Use the entries below and reproduce exactly the lines from the one containing "Bœuf grillé / oignons / poivrons 9" down to the one containing "Poulet grillé / chipotle / sauce tomate", both of them included.

"""

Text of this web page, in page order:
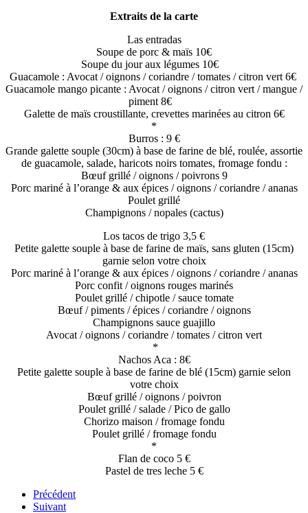
Extraits de la carte
Las entradas
Soupe de porc & maïs 10€
Soupe du jour aux légumes 10€
Guacamole : Avocat / oignons / coriandre / tomates / citron vert 6€
Guacamole mango picante : Avocat / oignons / citron vert / mangue /
piment 8€
Galette de maïs croustillante, crevettes marinées au citron 6€
*
Burros : 9 €
Grande galette souple (30cm) à base de farine de blé, roulée, assortie
de guacamole, salade, haricots noirs tomates, fromage fondu :
Bœuf grillé / oignons / poivrons 9
Porc mariné à l’orange & aux épices / oignons / coriandre / ananas
Poulet grillé
Champignons / nopales (cactus)
Los tacos de trigo 3,5 €
Petite galette souple à base de farine de maïs, sans gluten (15cm)
garnie selon votre choix
Porc mariné à l’orange & aux épices / oignons / coriandre / ananas
Porc confit / oignons rouges marinés
Poulet grillé / chipotle / sauce tomate
Bœuf / piments / épices / coriandre / oignons
Champignons sauce guajillo
Avocat / oignons / coriandre / tomates / citron vert
*
Nachos Aca : 8€
Petite galette souple à base de farine de blé (15cm) garnie selon
votre choix
Bœuf grillé / oignons / poivron
Poulet grillé / salade / Pico de gallo
Chorizo maison / fromage fondu
Poulet grillé / fromage fondu
*
Flan de coco 5 €
Pastel de tres leche 5 €
Précédent
Suivant

"""

» **Written answer**:
Bœuf grillé / oignons / poivrons 9
Porc mariné à l’orange & aux épices / oignons / coriandre / ananas
Poulet grillé
Champignons / nopales (cactus)
Los tacos de trigo 3,5 €
Petite galette souple à base de farine de maïs, sans gluten (15cm)
garnie selon votre choix
Porc mariné à l’orange & aux épices / oignons / coriandre / ananas
Porc confit / oignons rouges marinés
Poulet grillé / chipotle / sauce tomate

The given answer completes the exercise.